Inclusion and Diversity
People are a critical component of our efforts to drive growth and deliver value for stockholders. One of the ways we have put people at the center of our business is by continuing to work toward a more inclusive and diverse workplace where each person feels respected, valued and seen and can be the best version of themselves. We believe that having a truly diverse workplace helps our company to achieve the best results, including by valuing diversity in terms of gender, ethnicity, nationality, disability status, veteran status and other factors. We donate to non-profit organizations such as Life Science Cares, an organization focused on eliminating the impact of poverty on our neighbors. Our Chief Executive Officer also serves on the Board of Advisors of Life Science Cares.
Health and Safety
We are committed to a safe workplace for our employees and have implemented health and safety management processes, including training and awareness, into our operations. In response to the COVID-19 pandemic, we implemented additional safety measures for the protection of our employees, including work-from-home measures for applicable employees and additional cleaning and protective measures. We have an incident reporting plan to respond to injuries and emergencies on an ongoing basis to protect our employees and comply with all Occupational Safety and Health Administration requirements.
Training, Development and Engagement
Through our online learning platform, we deliver a variety of required learning modules, including those modules tied to our Code of Business Conduct, cybersecurity, unlawful harassment, workplace violence prevention and anti-corruption policies, which are completed periodically by all team members. We also have Performance Management, Leadership and Interview Training programs for our managers. We have a highly collaborative, engaging company environment.
Additional Information
We view our operations and measure our business as one reportable segment operating primarily in the United States. See “Note 1. Organization and Significant Accounting Policies” in the Notes to Consolidated Financial Statements contained in Part II, Item 8 of this Annual Report on Form 10-K for additional information. Additional information required by this item is incorporated herein by reference to Part I, Item 1A “Risk Factors.”
We were incorporated in Delaware in September 2010. We completed the initial public offering of our common stock in November 2014. Our common stock is currently listed on The Nasdaq Global Market under the symbol “CHRS.”
Our principal executive offices are located at 333 Twin Dolphin Drive, Suite 600, Redwood City, CA 94065, and our telephone number is (650) 649-3530.
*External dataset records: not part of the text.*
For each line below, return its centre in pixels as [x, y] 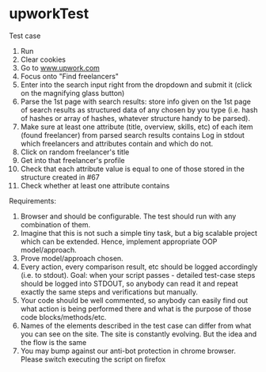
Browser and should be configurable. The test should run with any [128, 216]
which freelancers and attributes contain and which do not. [117, 143]
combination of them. [55, 224]
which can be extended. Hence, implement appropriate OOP [119, 241]
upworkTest [49, 14]
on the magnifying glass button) [72, 93]
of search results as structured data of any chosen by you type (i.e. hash [139, 110]
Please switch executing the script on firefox [93, 359]
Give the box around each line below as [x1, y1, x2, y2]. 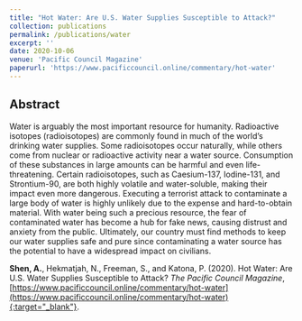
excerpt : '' [9, 38, 54, 48]
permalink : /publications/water [9, 30, 131, 39]
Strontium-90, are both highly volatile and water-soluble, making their [9, 178, 268, 189]
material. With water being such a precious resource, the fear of [9, 206, 247, 217]
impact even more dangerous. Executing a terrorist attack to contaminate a [9, 188, 288, 198]
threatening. [9, 169, 55, 179]
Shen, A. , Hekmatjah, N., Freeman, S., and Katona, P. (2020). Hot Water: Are [9, 262, 293, 273]
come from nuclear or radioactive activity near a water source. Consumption [9, 150, 294, 160]
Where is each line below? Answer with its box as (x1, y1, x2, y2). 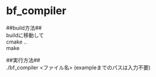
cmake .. (6, 38, 27, 45)
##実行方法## (6, 56, 40, 63)
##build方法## (6, 24, 42, 31)
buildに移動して (6, 31, 44, 39)
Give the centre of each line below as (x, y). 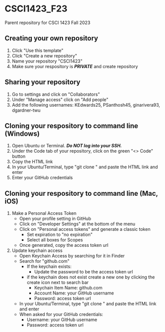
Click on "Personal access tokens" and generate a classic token (85, 229)
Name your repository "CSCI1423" (47, 61)
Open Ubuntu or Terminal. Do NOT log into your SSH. (67, 146)
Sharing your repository (43, 82)
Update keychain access (37, 250)
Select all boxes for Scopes (55, 240)
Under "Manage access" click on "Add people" (60, 99)
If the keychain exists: (49, 266)
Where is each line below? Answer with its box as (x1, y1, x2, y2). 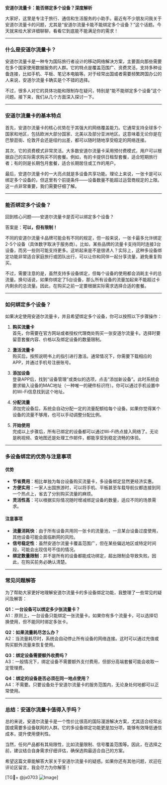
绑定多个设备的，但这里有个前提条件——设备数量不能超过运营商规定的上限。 (5, 177, 162, 183)
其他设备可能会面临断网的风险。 (12, 534, 78, 540)
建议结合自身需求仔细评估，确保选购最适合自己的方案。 (13, 748, 127, 754)
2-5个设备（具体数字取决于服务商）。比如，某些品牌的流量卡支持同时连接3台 (5, 241, 161, 247)
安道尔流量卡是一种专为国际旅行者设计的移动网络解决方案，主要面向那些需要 (5, 58, 162, 64)
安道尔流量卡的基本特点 (5, 112, 61, 119)
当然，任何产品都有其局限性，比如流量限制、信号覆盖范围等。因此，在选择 (5, 742, 158, 748)
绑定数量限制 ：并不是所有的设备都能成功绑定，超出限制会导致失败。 (12, 552, 152, 558)
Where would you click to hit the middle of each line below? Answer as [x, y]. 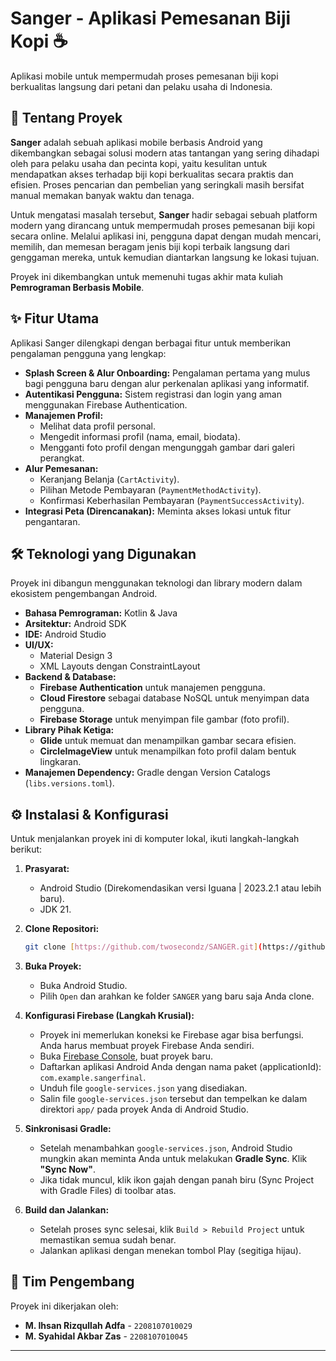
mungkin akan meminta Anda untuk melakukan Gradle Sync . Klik [173, 1159]
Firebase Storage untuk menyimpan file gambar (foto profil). [164, 719]
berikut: [26, 849]
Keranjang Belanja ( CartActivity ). [109, 479]
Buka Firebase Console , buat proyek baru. [126, 1056]
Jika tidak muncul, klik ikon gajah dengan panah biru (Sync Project [176, 1180]
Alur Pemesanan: [61, 468]
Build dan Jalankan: [67, 1210]
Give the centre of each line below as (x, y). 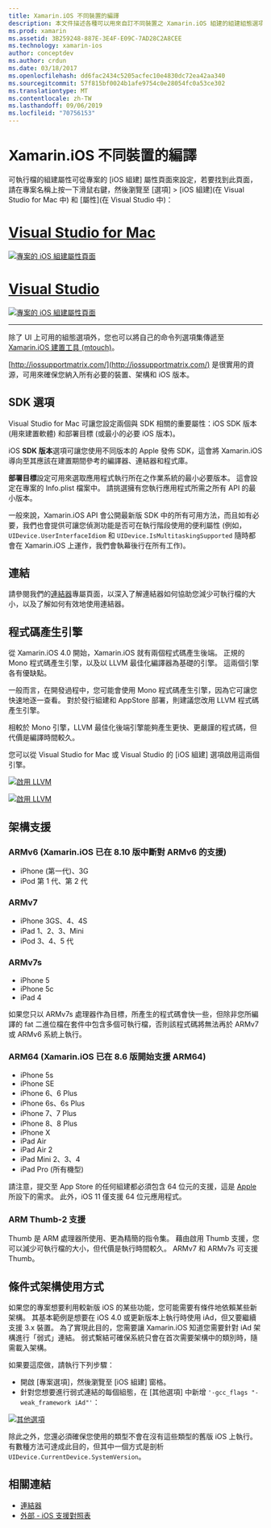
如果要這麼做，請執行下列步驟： (61, 1364)
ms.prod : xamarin (38, 31)
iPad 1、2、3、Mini (52, 931)
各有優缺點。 (29, 673)
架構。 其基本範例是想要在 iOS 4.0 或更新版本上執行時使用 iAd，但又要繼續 (132, 1317)
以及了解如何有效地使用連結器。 (75, 604)
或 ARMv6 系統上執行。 (47, 1034)
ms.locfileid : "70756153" (52, 114)
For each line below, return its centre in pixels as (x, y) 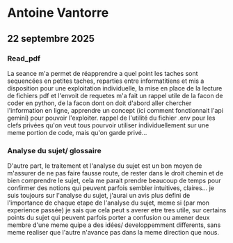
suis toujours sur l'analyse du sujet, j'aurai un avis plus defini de (99, 196)
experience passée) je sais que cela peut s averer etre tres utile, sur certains (117, 210)
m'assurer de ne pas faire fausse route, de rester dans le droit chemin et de (115, 173)
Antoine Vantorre (58, 13)
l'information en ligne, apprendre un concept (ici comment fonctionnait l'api (115, 110)
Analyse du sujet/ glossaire (55, 150)
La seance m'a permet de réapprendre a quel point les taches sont (103, 73)
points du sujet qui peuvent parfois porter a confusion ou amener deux (109, 218)
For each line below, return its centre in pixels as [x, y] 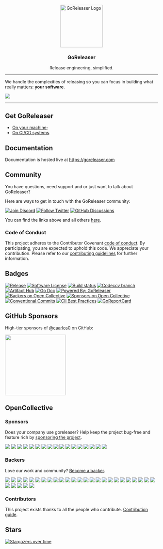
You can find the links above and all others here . [53, 220]
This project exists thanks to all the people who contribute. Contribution [76, 509]
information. [17, 258]
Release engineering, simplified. [81, 68]
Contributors [21, 499]
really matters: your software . [35, 87]
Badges [17, 274]
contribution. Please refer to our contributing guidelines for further [71, 253]
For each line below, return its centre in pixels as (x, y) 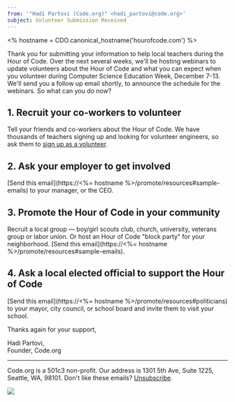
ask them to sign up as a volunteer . (58, 144)
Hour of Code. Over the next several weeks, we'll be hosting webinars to (112, 61)
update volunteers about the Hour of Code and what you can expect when (114, 68)
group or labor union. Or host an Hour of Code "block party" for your (106, 236)
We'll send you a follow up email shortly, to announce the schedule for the (114, 83)
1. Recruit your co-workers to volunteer (94, 112)
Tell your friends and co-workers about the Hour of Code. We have (104, 129)
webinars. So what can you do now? (59, 91)
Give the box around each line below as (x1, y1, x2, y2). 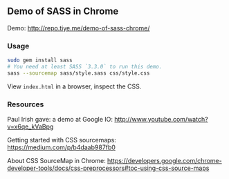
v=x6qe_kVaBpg (7, 122, 54, 131)
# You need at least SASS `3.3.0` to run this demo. (7, 63, 163, 70)
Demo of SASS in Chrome (7, 6, 119, 17)
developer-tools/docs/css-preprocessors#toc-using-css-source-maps (7, 164, 210, 172)
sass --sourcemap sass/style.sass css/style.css (7, 69, 150, 77)
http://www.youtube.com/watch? (113, 115, 209, 124)
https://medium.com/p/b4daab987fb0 (7, 143, 116, 151)
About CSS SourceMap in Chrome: (7, 157, 106, 165)
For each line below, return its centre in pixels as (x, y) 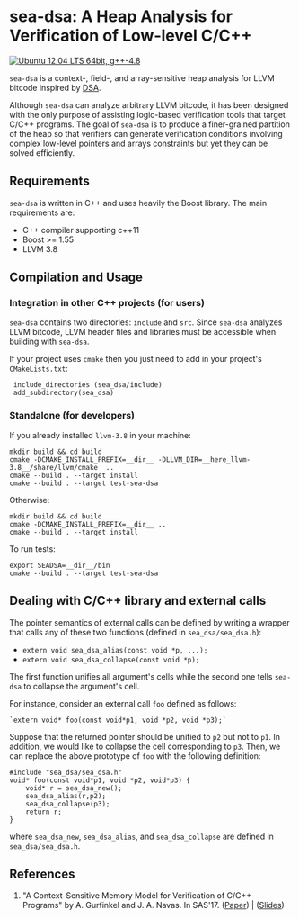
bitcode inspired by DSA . (55, 87)
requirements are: (42, 212)
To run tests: (32, 549)
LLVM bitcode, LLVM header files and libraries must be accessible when (143, 332)
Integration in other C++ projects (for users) (107, 303)
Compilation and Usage (76, 278)
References (42, 874)
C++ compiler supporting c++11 (81, 230)
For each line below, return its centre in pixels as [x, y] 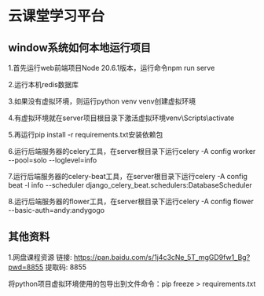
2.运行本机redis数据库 [44, 84]
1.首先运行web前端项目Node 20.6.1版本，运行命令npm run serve [112, 68]
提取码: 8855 [66, 267]
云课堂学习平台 [57, 16]
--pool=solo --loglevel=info [53, 160]
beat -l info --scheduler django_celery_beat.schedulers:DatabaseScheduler [130, 185]
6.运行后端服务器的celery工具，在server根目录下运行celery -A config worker [132, 151]
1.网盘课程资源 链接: [40, 257]
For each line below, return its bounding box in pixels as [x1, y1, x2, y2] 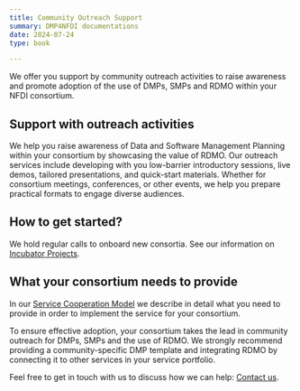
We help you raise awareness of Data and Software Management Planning [9, 141, 286, 152]
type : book [9, 38, 50, 48]
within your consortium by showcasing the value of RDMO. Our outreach [9, 150, 278, 161]
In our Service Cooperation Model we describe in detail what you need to [9, 298, 281, 309]
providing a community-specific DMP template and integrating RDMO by [9, 344, 277, 355]
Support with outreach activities [9, 116, 195, 132]
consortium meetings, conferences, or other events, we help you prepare [9, 179, 281, 190]
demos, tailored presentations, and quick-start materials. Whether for [9, 169, 267, 181]
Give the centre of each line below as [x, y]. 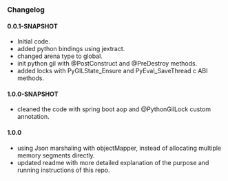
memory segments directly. [56, 155]
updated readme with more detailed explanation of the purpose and [113, 162]
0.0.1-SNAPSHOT [32, 26]
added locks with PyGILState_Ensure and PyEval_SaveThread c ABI [112, 71]
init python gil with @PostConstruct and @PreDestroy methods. [107, 64]
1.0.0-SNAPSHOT [33, 94]
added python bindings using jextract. [71, 49]
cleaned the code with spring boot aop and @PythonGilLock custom [114, 109]
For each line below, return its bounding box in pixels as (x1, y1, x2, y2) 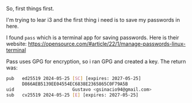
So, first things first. (6, 5, 54, 12)
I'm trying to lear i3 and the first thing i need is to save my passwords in (6, 16, 180, 23)
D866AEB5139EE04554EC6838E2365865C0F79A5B (21, 81, 128, 87)
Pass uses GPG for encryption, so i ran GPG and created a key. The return (6, 58, 186, 65)
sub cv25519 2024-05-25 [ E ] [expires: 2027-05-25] (6, 92, 139, 98)
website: (6, 41, 27, 47)
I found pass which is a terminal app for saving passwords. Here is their (6, 34, 180, 41)
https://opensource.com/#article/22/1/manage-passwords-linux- (28, 41, 186, 47)
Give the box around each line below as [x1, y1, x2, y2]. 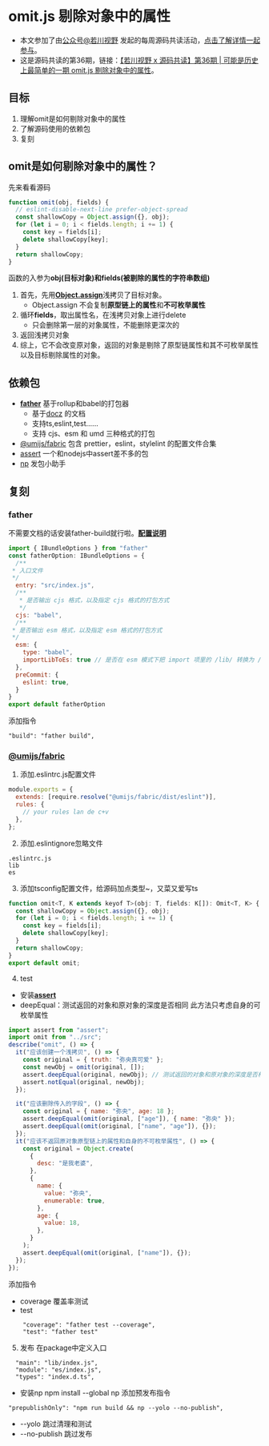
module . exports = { [8, 785, 74, 793]
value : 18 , [43, 1219, 81, 1227]
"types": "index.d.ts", [15, 1372, 94, 1381]
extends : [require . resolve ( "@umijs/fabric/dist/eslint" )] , [15, 793, 217, 801]
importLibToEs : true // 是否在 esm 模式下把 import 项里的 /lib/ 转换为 [22, 656, 255, 665]
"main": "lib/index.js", [15, 1359, 98, 1367]
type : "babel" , [22, 649, 74, 657]
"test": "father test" [22, 1328, 98, 1336]
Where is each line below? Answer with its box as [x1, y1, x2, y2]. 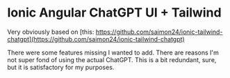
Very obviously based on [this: [7, 28, 95, 36]
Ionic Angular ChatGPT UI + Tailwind [7, 5, 222, 21]
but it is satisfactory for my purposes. [7, 63, 115, 71]
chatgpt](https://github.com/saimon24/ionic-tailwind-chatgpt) [7, 35, 186, 43]
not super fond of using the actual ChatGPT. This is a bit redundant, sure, [7, 55, 217, 64]
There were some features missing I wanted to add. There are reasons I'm [7, 48, 219, 57]
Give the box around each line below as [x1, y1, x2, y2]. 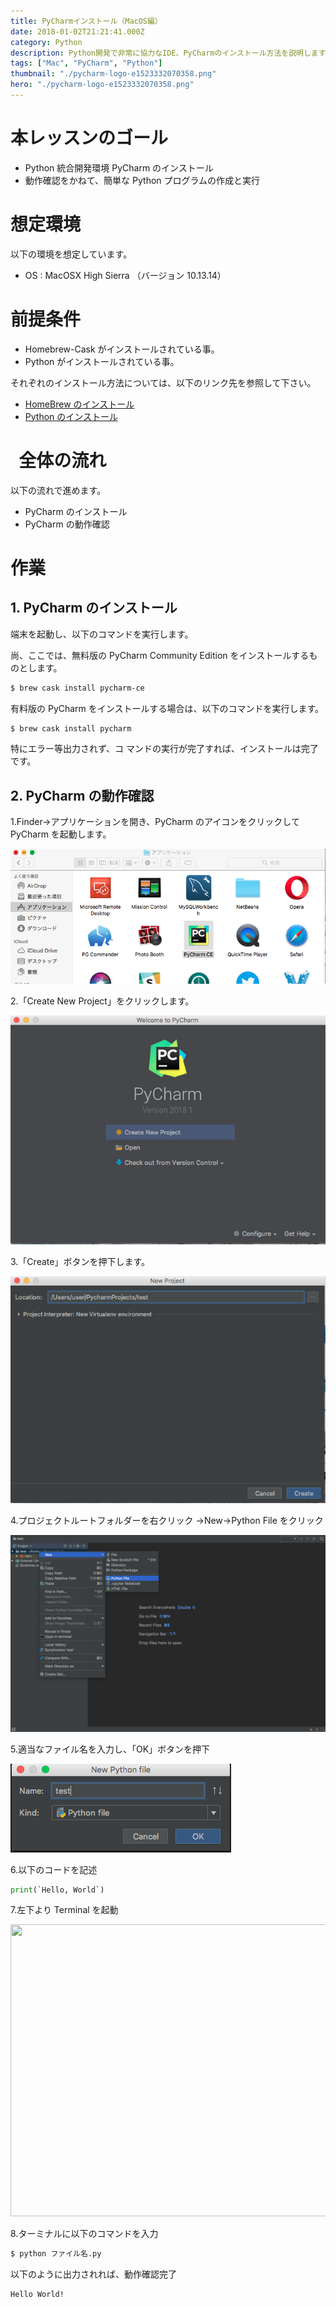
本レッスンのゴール [10, 127, 169, 150]
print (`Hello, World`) [10, 1885, 105, 1895]
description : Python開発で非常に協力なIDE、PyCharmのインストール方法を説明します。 [10, 48, 333, 58]
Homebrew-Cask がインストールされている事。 [24, 343, 220, 355]
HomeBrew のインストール [24, 398, 135, 410]
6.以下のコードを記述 [10, 1863, 98, 1875]
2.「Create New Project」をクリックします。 [10, 995, 195, 1007]
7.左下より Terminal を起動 [10, 1904, 119, 1916]
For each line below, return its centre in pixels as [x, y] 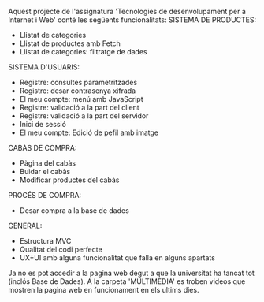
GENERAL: [25, 226]
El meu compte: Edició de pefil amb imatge [89, 132]
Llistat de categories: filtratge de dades [83, 52]
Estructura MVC [45, 241]
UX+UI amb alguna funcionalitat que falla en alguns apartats [117, 258]
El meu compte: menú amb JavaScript [81, 99]
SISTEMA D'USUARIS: [44, 67]
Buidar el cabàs [45, 172]
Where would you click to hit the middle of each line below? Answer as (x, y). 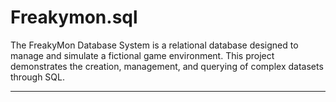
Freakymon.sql (74, 17)
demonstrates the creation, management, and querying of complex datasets (167, 66)
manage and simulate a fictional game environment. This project (142, 55)
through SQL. (38, 77)
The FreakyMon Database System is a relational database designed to (154, 45)
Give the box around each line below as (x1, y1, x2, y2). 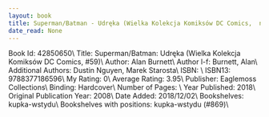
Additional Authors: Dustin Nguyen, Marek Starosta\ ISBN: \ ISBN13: (8, 66, 231, 75)
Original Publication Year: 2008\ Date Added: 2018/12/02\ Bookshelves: (8, 91, 244, 101)
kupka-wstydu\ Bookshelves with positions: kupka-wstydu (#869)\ (8, 99, 229, 109)
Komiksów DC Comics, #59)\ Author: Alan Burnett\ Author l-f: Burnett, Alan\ (8, 57, 258, 67)
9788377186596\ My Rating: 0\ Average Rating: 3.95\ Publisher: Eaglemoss (8, 74, 257, 84)
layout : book (8, 11, 52, 20)
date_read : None (8, 26, 62, 34)
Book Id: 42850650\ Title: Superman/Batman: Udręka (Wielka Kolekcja (8, 49, 241, 58)
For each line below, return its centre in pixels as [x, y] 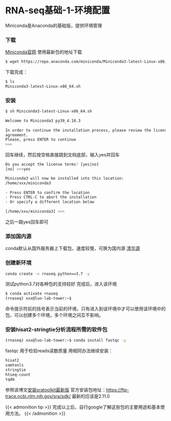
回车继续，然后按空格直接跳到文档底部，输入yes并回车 [63, 155]
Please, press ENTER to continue [41, 140]
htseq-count [18, 375]
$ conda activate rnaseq [32, 294]
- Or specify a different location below [50, 202]
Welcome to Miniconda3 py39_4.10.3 [43, 121]
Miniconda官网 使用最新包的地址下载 [44, 52]
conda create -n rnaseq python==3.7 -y [48, 274]
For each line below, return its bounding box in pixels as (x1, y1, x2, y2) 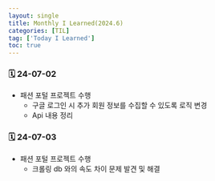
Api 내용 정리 (31, 111, 74, 120)
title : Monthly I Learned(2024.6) (8, 19, 124, 27)
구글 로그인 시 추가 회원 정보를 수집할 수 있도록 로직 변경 (31, 101, 208, 111)
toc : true (8, 42, 42, 50)
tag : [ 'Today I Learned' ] (8, 34, 95, 42)
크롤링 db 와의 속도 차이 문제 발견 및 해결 (31, 163, 160, 173)
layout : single (8, 11, 59, 20)
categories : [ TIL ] (8, 26, 70, 34)
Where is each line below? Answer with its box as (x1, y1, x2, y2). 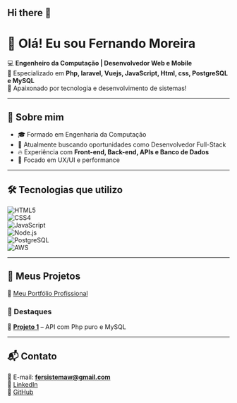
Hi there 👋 (7, 7, 51, 19)
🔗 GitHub (7, 387, 34, 396)
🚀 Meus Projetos (7, 271, 81, 283)
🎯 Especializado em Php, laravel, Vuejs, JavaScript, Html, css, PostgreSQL (7, 69, 228, 77)
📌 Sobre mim (7, 111, 65, 123)
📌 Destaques (7, 306, 52, 316)
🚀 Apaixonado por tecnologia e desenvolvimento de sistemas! (7, 84, 187, 92)
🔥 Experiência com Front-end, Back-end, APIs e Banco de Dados (17, 148, 209, 156)
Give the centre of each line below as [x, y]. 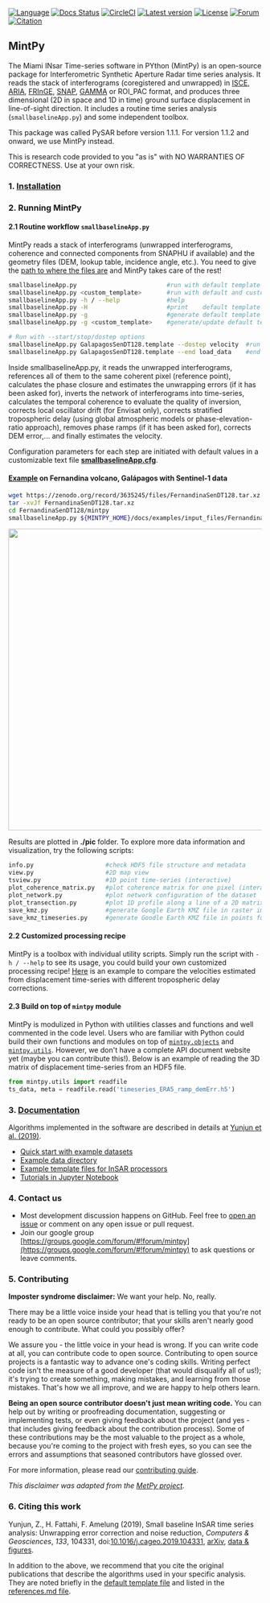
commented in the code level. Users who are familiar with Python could [127, 1032]
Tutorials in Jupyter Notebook [69, 1177]
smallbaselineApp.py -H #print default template [135, 307]
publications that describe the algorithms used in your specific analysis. [127, 1574]
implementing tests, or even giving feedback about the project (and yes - [129, 1420]
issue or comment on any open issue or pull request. [107, 1224]
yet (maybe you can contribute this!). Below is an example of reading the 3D [134, 1058]
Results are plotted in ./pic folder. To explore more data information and [127, 842]
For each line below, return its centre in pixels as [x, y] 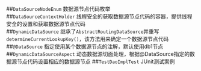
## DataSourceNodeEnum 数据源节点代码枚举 [58, 9]
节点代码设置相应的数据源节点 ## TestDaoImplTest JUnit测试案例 [96, 61]
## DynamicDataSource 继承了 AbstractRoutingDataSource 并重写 [83, 31]
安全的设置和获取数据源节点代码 [46, 24]
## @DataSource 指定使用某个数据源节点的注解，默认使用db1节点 [85, 46]
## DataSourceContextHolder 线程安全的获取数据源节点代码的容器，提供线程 [99, 16]
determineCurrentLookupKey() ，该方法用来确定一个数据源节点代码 [88, 39]
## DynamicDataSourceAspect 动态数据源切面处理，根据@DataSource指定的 [98, 54]
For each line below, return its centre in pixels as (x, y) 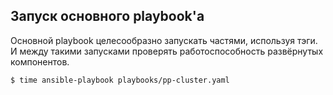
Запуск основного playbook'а (107, 16)
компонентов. (40, 61)
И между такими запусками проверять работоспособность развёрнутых (167, 51)
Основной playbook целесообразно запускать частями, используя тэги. (164, 40)
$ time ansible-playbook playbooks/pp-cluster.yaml (120, 80)
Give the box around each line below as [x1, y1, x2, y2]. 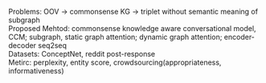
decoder [8, 41, 37, 50]
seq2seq [38, 41, 67, 50]
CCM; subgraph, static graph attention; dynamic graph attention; [8, 32, 223, 41]
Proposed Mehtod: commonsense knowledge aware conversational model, [8, 24, 256, 33]
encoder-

You may find electronic copies of our annual reports on Form 10-K, quarterly reports on Form 10-Q, current reports on Form 8-K, and amendments to those reports filed or furnished pursuant to Section 13(a) or 15(d) of the Securities Exchange Act of 1934 on our website at https://www.coherus.com free of charge. We also periodically release and publicize press releases to the public that are also available on our website’s section entitled “News” which we use as a recognized channel of distribution for our investors and other people interested in our company. The SEC maintains a website (https://www.sec.gov) that contains reports, proxy and information statements and other information regarding issuers that file electronically with the SEC. Such filings are placed on our website as soon as reasonably possible after they are filed with the SEC. Our most recent charter for our audit, compensation, and nominating and corporate governance committees and our Code of Business Conduct and Ethics are available on our website as well at https://www.coherus.com. Any waiver of our Code of Business Conduct and Ethics may be made only by our board of directors (“Board”). Any waiver of our Code of Business Conduct and Ethics for any of our directors or executive officers must be disclosed on a Current Report on Form 8-K within four business days, or such shorter period as may be required under applicable law.